The lights have 2 parts. The pocket clip works as a good anti-roll device.
.
.





The Jet-μ comes with a TIR optic lens and Jet-1 MK has a smooth reflector with a glass lens. 
.
.










The head has a clean looking cylindrical design. The head is mostly covered in diamond-shaped knurling. Both lights have aggressive knurling, which makes it easier to use the twist feature one-handed. 
.
.





Note that the same reverse polarity detector in the head to both lights.
.
.










The Jet-μ uses a XP-G2 S2 emitter. Centering of the emitter were nearly perfect on my sample.
.
.










The Jet-1 MK uses the same XP-G2 S2 emitter as the Jet-μ. Centering of the emitter were not perfect on my sample, even though there is a centering disc. The light uses toughened ultra-clear mineral lens where the blue hue is reflected on it. The reflector has a smooth pattern, but not overly deep. It is well polished with no noticeable finishing flaws.
.
.










There is a very sturdy removable single-direction clip attached to the tail region of the battery tube. It holds onto the light securely. It is not reversible. With the pocket clip attached, overall grip is very good. Mode changing with single-handed work fine. 
.
.





Like many other lights in this class, both lights use a removable spring for the negative contact, which reduce the risk of accidentally crushing a battery. 
The wall thickness of the body is 1.4mm (Jet-μ) and 2.8mm (Jet-1 MK) respectively. The light feels quite solid to use. 
.
.





The screw threads are square-cut of good quality.
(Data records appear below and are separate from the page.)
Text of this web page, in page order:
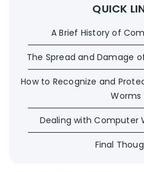
QUICK
A Brief History of
The Spread and Damage
How to Recognize and
Worms
Dealing with Computer
Final

Threads are well machined, and anodized which allows the light to be locked-out. As supplied, threads are lubricated. Screw threads action is quite smooth with no cross-threading or squeaking in my samples. 
.
.















The lights come with a lanyard. There is thoughtfully two attachment points for a lanyard or key-ring at the tail end. The lights can tailstand. Note that a small female screws hole is recessed into the tail base of the Jet-1 MK. You can attach an attacking cone to the hole. This cone is used to beat a target, breaking glasses in emergency or self rescue.
.
.
*User Interface* 

Jet-μ and Jet-1 MK have same UI.
To turn the light on, fully tighten the head. To switch output modes, do a rapid twist off-on to advance to the next level. Mode sequence is Low -> Med. -> High, in repeating sequence.

The lights have mode memory, and remember the last output level used when you turn the light off and back on, even after a battery change. 
There is no flashing modes (i.e., Strobe or SOS). 
.
.










From left to right, Panasonic Eneloop AAA (750mAh), Olight i3E EOS (Luxeon TX), Fenix E99 Ti (XP-E2), Bronte BT01 (XP-G2), Jetbeam Jet-μ (XP-G2 S2), Ultratac K18 (XP-G2 S2), Lumintop Tool AAA Copper (Nichia 219B). 
.
.










From left to right, Panasonic Eneloop AA (1900mAh), Fenix LD15 (XP-G R4), Jetbeam Jet-1 MK (XP-G2 S2), Xeno ES1 V2 (XP-G2 R5), Xeno E03 V2 (XP-G2 R4), Fenix LD11 (XP-G2 R5).
.
.
*Measured Dimensions*
1xAAA lights




.
.
1xAA lights




.
.
Jet-μ




.
.
Jet-1 MK





Both Jet-μ and Jet-1 MK are small lights, and good size to hold and use for your EDC. *Overall build quality* is excellent.
.
.
*PWM*
Jet-μ




.
.
Jet-1 MK





Jet-μ and Jet-1 MK show no sign of PWM at any output level with Ni-MH. I can't hear any buzzing sound at any output. 
.
.
*[*New 16.08.20*]*





However, Jet-1 MK shows flickering of PWM at Low and Med. output level with a rechargeable 14500. I can't hear any buzzing sound at any output. 
*[*New 16.08.20*]*
.
.
*Runtime*
The runtime to fall to 10% of its initial output from 30 seconds after the point the light is first turned on (i.e., based on ANSI FL-1) for High is as follows :

Jet-μ on 1xEneloop AAA




.
.
Jet-1 MK on 1xEneloop AA




.
.
Jet-1 MK on 1xSoshine 14500 




.
.
Jet-μ and Jet-1 MK





As expected, the higher capacity cell gives you extended runtime in both lights. 
Regulation in Jet-μ is maintained nicely through High mode. 
Jet-1 MK maintains perfectly flat regulation for an extended period, before dropping output.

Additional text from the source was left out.